Characterization and upgrade of a quantum graph neural network for charged particle tracking

TL;DR

This work characterize and upgrade a quantum graph neural network architecture for charged particle track reconstruction on a simulated high luminosity dataset, and presents new evidence of improved training behavior, specifically in terms of convergence toward the final trained configuration.

Abstract

In the forthcoming years the LHC experiments are going to be upgraded to benefit from the substantial increase of the LHC instantaneous luminosity, which will lead to larger, denser events, and, consequently, greater complexity in reconstructing charged particle tracks, motivating frontier research in new technologies. Quantum machine learning models are being investigated as potential new approaches to high energy physics (HEP) tasks. We characterize and upgrade a quantum graph neural network (QGNN) architecture for charged particle track reconstruction on a simulated high luminosity dataset. The model operates on a set of event graphs, each built from the hits generated in tracking detector layers by particles produced in proton collisions, performing a classification of the possible hit connections between adjacent layers. In this approach the QGNN is designed as a hybrid architecture, interleaving classical feedforward networks with parametrized quantum circuits. We characterize the interplay between the classical and quantum components. We report on the principal upgrades to the original design, and present new evidence of improved training behavior, specifically in terms of convergence toward the final trained configuration.

Figures (15)

• Figure 1: TrackML detector layout from trackml.
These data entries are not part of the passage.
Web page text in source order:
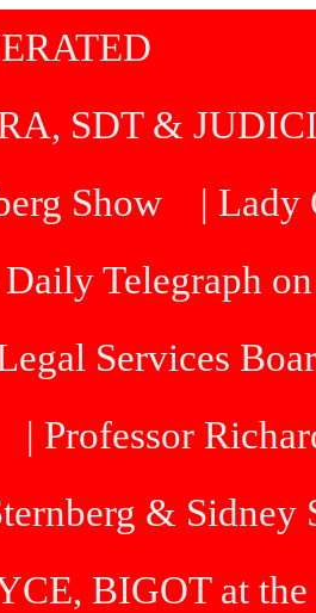
SDT &
Show
| Lady
Daily Telegraph
Services
| Professor
& Sidney
BIGOT at the
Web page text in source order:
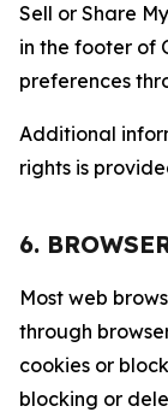
Sell or Share
in the footer of
preferences
Additional
rights is
6.
Most web
through
cookies or
blocking or
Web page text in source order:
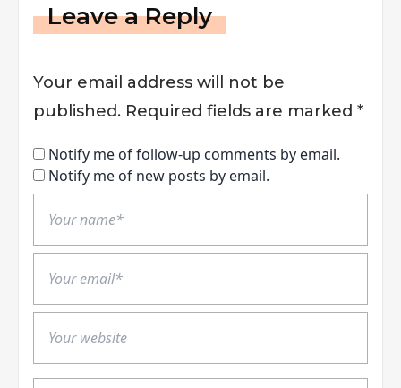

The three different sub-detectors are shown on the left and with the associated colors in the z-r plane depiction on the right. Grey lines correspond to different pseudorapidity $\eta$ values.
• Figure 2: Message passing algorithm. Information from node A is first propagated to its nearest neighbor D, and then propagated to the next to nearest neighbors C and E.
• Figure 3: Block diagram of a graph neural network for edge classification. The iteration of Edge and Note Networks is responsible for the propagation of the information at different orders of proximity in the graph structure, as in Fig. \ref{['fig:Node messa']}.
• Figure 4: Structure of a generic hybrid sub-module in the QGNN, with encoding and readout layers to manage the dimensionality of the data, and a parametrized quantum circuit between classical networks. Arrows represent the data flow; no additional learnable parameters are present in-between different blocks, and the output of the previous block is directly taken as input to the next.
• Figure 5: The 3-layers and 4-qubits parametrized quantum circuit used as foundation to the original hybrid classical-quantum layers of the QGNN. Information is encoded in the initial quantum state through angle encoding. $RY$ gates perform $Y$-axis rotations, each parametrized by a trainable angle $\theta_i$